- [Records for the task]

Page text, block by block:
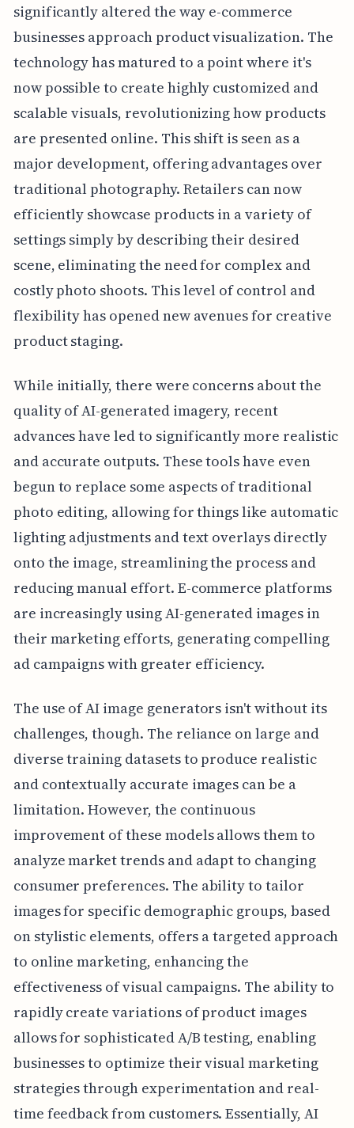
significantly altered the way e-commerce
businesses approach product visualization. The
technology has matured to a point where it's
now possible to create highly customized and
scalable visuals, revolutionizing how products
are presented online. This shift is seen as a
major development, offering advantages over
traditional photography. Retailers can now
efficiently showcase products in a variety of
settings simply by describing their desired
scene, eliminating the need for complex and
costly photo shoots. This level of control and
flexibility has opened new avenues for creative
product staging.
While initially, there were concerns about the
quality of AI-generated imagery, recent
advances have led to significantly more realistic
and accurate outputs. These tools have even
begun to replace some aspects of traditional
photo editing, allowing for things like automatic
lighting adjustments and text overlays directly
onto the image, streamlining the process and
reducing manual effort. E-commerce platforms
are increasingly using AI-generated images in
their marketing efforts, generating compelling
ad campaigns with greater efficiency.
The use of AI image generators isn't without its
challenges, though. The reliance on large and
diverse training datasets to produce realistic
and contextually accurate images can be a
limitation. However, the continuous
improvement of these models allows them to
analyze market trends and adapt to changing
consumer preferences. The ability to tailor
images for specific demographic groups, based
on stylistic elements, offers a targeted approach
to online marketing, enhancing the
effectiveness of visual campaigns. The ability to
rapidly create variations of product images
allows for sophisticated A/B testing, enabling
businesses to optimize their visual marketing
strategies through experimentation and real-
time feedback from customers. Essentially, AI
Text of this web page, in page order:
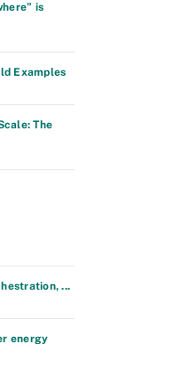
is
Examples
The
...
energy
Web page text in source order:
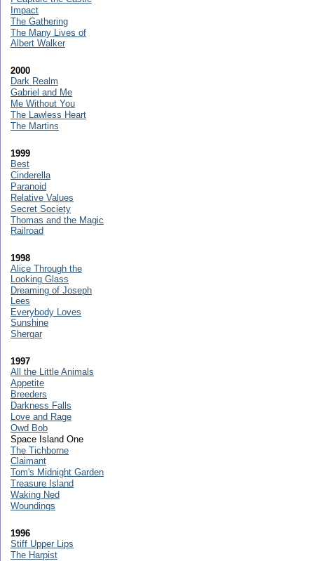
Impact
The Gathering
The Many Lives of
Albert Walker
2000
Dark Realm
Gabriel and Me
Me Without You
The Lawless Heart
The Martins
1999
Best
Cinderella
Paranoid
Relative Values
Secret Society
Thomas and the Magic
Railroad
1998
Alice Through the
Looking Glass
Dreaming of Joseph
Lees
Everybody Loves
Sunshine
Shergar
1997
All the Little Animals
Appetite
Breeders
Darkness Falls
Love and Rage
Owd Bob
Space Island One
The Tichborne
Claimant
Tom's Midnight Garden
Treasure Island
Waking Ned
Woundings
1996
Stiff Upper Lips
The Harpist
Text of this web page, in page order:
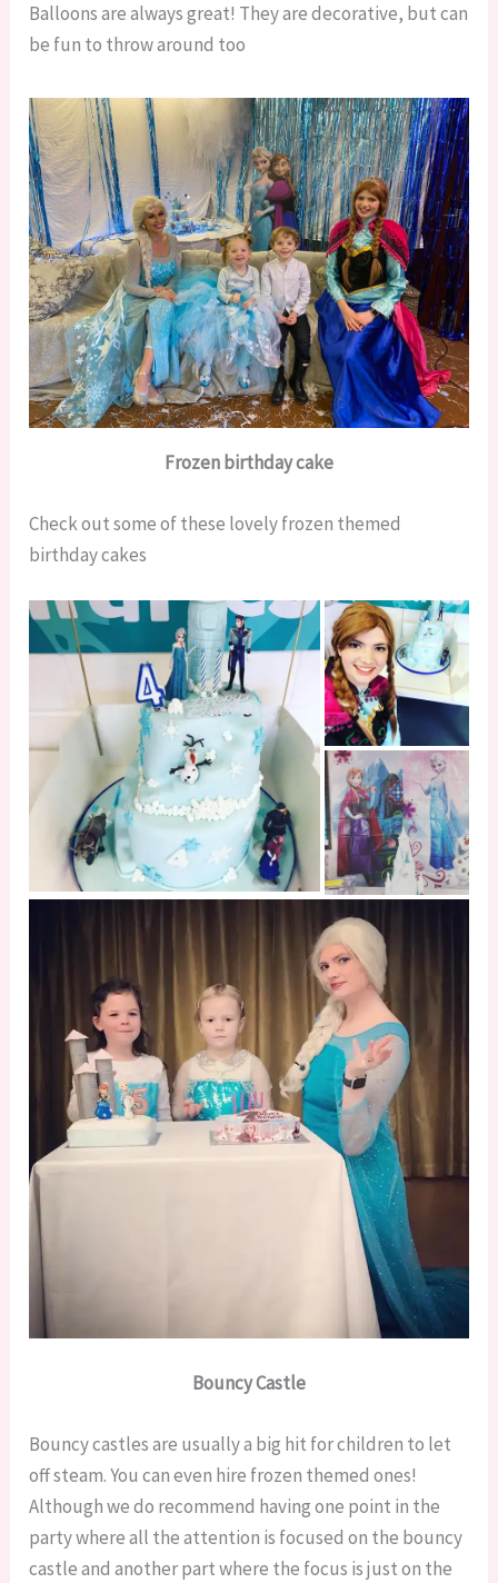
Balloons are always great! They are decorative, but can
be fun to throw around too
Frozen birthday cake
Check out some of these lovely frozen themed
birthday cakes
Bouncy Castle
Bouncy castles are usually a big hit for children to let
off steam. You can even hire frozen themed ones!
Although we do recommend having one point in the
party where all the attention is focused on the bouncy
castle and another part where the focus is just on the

- [What you will do] Skipping the pictures, transcribe each line above exactly as it appears.

- [Answer to this problem]
Page text, block by block:
significantly altered the way e-commerce
businesses approach product visualization. The
technology has matured to a point where it's
now possible to create highly customized and
scalable visuals, revolutionizing how products
are presented online. This shift is seen as a
major development, offering advantages over
traditional photography. Retailers can now
efficiently showcase products in a variety of
settings simply by describing their desired
scene, eliminating the need for complex and
costly photo shoots. This level of control and
flexibility has opened new avenues for creative
product staging.
While initially, there were concerns about the
quality of AI-generated imagery, recent
advances have led to significantly more realistic
and accurate outputs. These tools have even
begun to replace some aspects of traditional
photo editing, allowing for things like automatic
lighting adjustments and text overlays directly
onto the image, streamlining the process and
reducing manual effort. E-commerce platforms
are increasingly using AI-generated images in
their marketing efforts, generating compelling
ad campaigns with greater efficiency.
The use of AI image generators isn't without its
challenges, though. The reliance on large and
diverse training datasets to produce realistic
and contextually accurate images can be a
limitation. However, the continuous
improvement of these models allows them to
analyze market trends and adapt to changing
consumer preferences. The ability to tailor
images for specific demographic groups, based
on stylistic elements, offers a targeted approach
to online marketing, enhancing the
effectiveness of visual campaigns. The ability to
rapidly create variations of product images
allows for sophisticated A/B testing, enabling
businesses to optimize their visual marketing
strategies through experimentation and real-
time feedback from customers. Essentially, AI
Text of this web page, in page order:
is
Examples
The
...
energy
Web page text in source order:
Impact
The Gathering
The Many Lives of
Albert Walker
2000
Dark Realm
Gabriel and Me
Me Without You
The Lawless Heart
The Martins
1999
Best
Cinderella
Paranoid
Relative Values
Secret Society
Thomas and the Magic
Railroad
1998
Alice Through the
Looking Glass
Dreaming of Joseph
Lees
Everybody Loves
Sunshine
Shergar
1997
All the Little Animals
Appetite
Breeders
Darkness Falls
Love and Rage
Owd Bob
Space Island One
The Tichborne
Claimant
Tom's Midnight Garden
Treasure Island
Waking Ned
Woundings
1996
Stiff Upper Lips
The Harpist
Text of this web page, in page order:
Balloons are always great! They are decorative, but can
be fun to throw around too
Frozen birthday cake
Check out some of these lovely frozen themed
birthday cakes
Bouncy Castle
Bouncy castles are usually a big hit for children to let
off steam. You can even hire frozen themed ones!
Although we do recommend having one point in the
party where all the attention is focused on the bouncy
castle and another part where the focus is just on the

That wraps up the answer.